Bytecode Reference
This page summarizes the current bytecode representation used between AST translation and AIR conversion.
For conceptual background, read Bytecode internals.
Stability note
Bytecode is an internal developer-facing layer. It is important for module authors and backend/optimizer work, but it should not be treated as a stable public user API.
Core shape
Current bytecode is represented as:
Bytecode(List<BytecodeInstruction> Instructions)Each instruction is represented as:
BytecodeInstruction(HashSet<string> Tags, LevelCollection<float, IAbstractMethodConvertable> Ops)There is also a convenience constructor:
BytecodeInstruction(IAbstractMethodConvertable op)which creates an instruction with no tags and one operation at level 0.
Instruction fields
| Field | Meaning |
|---|---|
Tags | string tags attached to the bytecode instruction |
Ops | level-ordered collection of convertable operation fragments |
Tags are semantic markers. Operations are convertable fragments that can produce AIR.
Convertable operation contract
Bytecode operations implement:
public interface IAbstractMethodConvertable
{
string Name { get; }
IAbstractIR GetAbstractIR(Context context);
}The conversion context currently exposes:
Context(IReadOnlyList<Type> Stack)This means a bytecode operation may use current stack type information while producing AIR.
Bytecode-to-AIR conversion
Current conversion walks:
Bytecode.Instructions
-> BytecodeInstruction.Ops
-> IAbstractMethodConvertable.GetAbstractIR(context)

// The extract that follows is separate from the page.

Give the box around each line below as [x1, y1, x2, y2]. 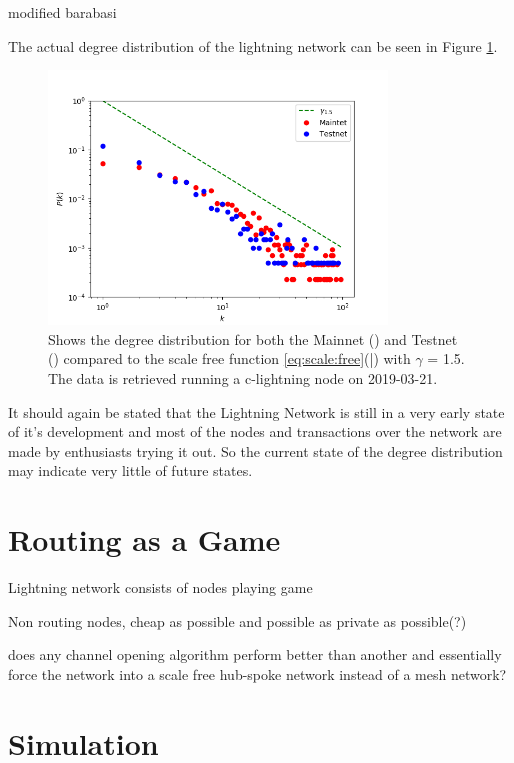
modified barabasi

-> append generated AIR instructions
-> apply AIR instruction type-stack effectsThe converter keeps a type stack during conversion. Generated AIR instructions are appended to the result and then type effects are applied.
Tags
Tags are currently string-based.
Use tags only when they have an owner and a consumer. A tag that is produced but never consumed is dead metadata; a consumer that depends on undocumented tags creates hidden coupling.
For new tags, document:
- owning module;
- producer;
- consumer;
- expected shape;
- tests that prove the contract.
Operation levels
Ops uses LevelCollection<float, IAbstractMethodConvertable>. This allows more than one convertable operation to be associated with one bytecode instruction and ordered by level.
Do not depend on incidental operation order. If level order affects semantics, cover it with tests.
Relationship to AIR
Bytecode is not AIR.
| Layer | Shape |
|---|---|
| Bytecode | tagged instructions with convertable operation fragments |
| AIR | concrete Instruction list with UOpCode, operands, metadata and comments |
Bytecode is module-owned semantic lowering. AIR is backend-facing instruction stream.
Module author checklist
When emitting bytecode from an AST visitor:
- self-filter before emitting;
- translate children in the intended order;
- emit only feature-owned operations;
- keep tags owned and documented;
- do not emit backend-specific AIR directly from parser logic;
- test the resulting AIR/backend behavior through execution or converter tests.
Common mistakes
- Treating bytecode tags as public language syntax.
- Using tags as magic strings without producer/consumer tests.
- Depending on optimizer behavior to make bytecode meaningful.
- Repairing parser mistakes during bytecode generation.
- Emitting operations whose stack effects are not understood by AIR conversion.